O que não se pode é encantar-se com determinada ideia e adotá-la como verdade, porque alguém confundiu conceitos e resolveu dar a eles a versão que mais lhe agrade.

No meio espírita há teimosos que insistem em cair na tese de que o termo religião procede do conceito latino de religar e insistem com veemência nessa ideia, afirmando que o próprio Kardec teria admitido tal hipótese.

Às vezes, evito entrar em maiores considerações, para não parecer pernóstico, mas, infelizmente, quando a insistência é grande, somos obrigados a recorrer àquilo que sabemos para que a teimosia cesse.
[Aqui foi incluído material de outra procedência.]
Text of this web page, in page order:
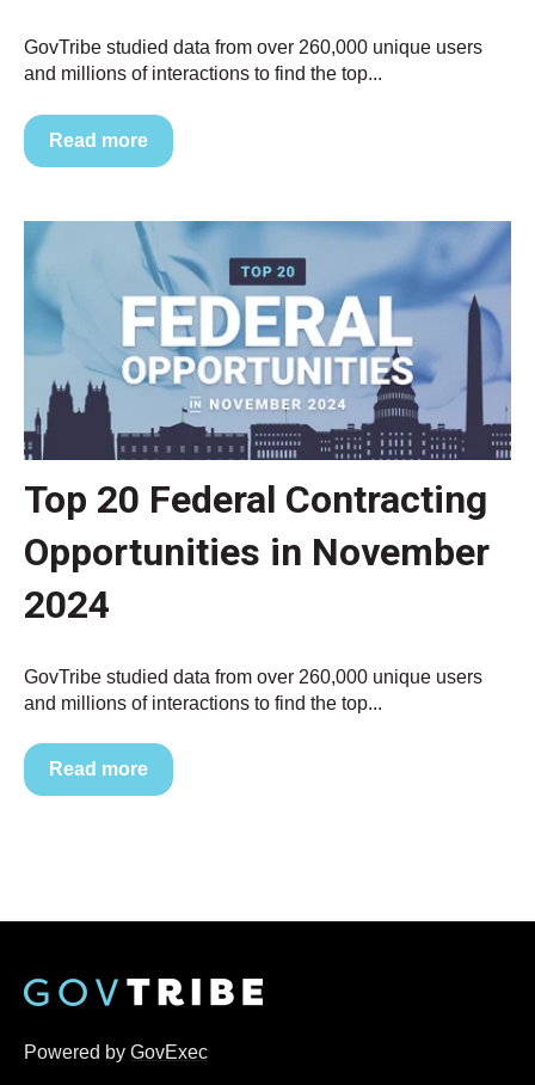
GovTribe studied data from over 260,000 unique users
and millions of interactions to find the top...
Read more
Top 20 Federal Contracting
Opportunities in November
2024
GovTribe studied data from over 260,000 unique users
and millions of interactions to find the top...
Read more
Powered by GovExec
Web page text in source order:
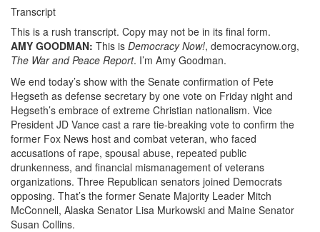
Transcript
This is a rush transcript. Copy may not be in its final form.
AMY GOODMAN: This is Democracy Now!, democracynow.org,
The War and Peace Report. I’m Amy Goodman.
We end today’s show with the Senate confirmation of Pete
Hegseth as defense secretary by one vote on Friday night and
Hegseth’s embrace of extreme Christian nationalism. Vice
President JD Vance cast a rare tie-breaking vote to confirm the
former Fox News host and combat veteran, who faced
accusations of rape, spousal abuse, repeated public
drunkenness, and financial mismanagement of veterans
organizations. Three Republican senators joined Democrats
opposing. That’s the former Senate Majority Leader Mitch
McConnell, Alaska Senator Lisa Murkowski and Maine Senator
Susan Collins.
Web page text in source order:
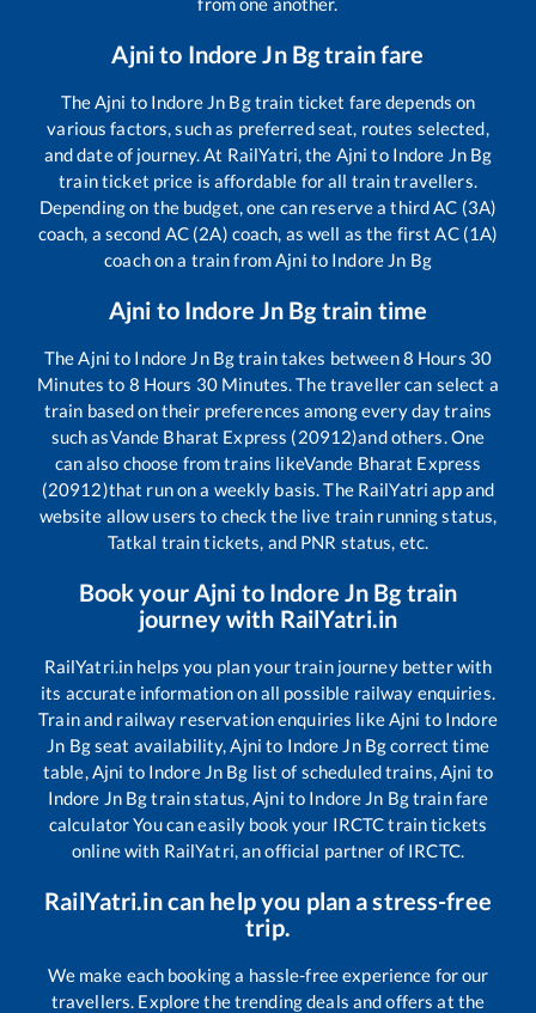
Ajnito Indore Jn Bgtrain fare
TheAjni to Indore Jn Bgtrain ticket fare depends on
various factors, such as preferred seat, routes selected,
and date of journey. At RailYatri, the Ajni to Indore Jn Bg
train ticket price is affordable for all train travellers.
Depending on the budget, one can reserve a third AC (3A)
coach, a second AC (2A) coach, as well as the first AC (1A)
coach on a train fromAjni to Indore Jn Bg
Ajni to Indore Jn Bgtrain time
TheAjni to Indore Jn Bgtrain takes between8 Hours 30
Minutes to 8 Hours 30 Minutes. The traveller can select a
train based on their preferences among every day trains
such asVande Bharat Express (20912)and others. One
can also choose from trains likeVande Bharat Express
(20912)that run on a weekly basis. The RailYatri app and
website allow users to check the live train running status,
Tatkal train tickets, and PNR status, etc.
Book your Ajni to Indore Jn Bgtrain
journey with RailYatri.in
RailYatri.in helps you plan your train journey better with
its accurate information on all possible railway enquiries.
Train and railway reservation enquiries likeAjni to Indore
Jn Bgseat availability,Ajni to Indore Jn Bgcorrect time
table,Ajni to Indore Jn Bg list of scheduled trains,Ajni to
Indore Jn Bgtrain status,Ajni to Indore Jn Bgtrain fare
calculator You can easily book your IRCTC train tickets
online with RailYatri, an official partner of IRCTC.
RailYatri.in can help you plan a stress-free
trip.
We make each booking a hassle-free experience for our
travellers. Explore the trending deals and offers at the

O que ocorre é que, por volta dos anos 260 a 325 (ou por aí) viveu um sujeito chamado Lucius Caccilius Firmianus, que foi um dos escolhidos pela Igreja como referência aos estudos relativos às pregações de Pedro, nas catacumbas de Roma. Este sujeito assinava-se como Lactantius.

Ele escreveu duas obras importantes: “De Mortibus Persecutorum” onde narra a História do Império Romano da sua época e a famosa obra usada pela Igreja que é “Divinae Institutiones” e que é considerada a base da fé cristã.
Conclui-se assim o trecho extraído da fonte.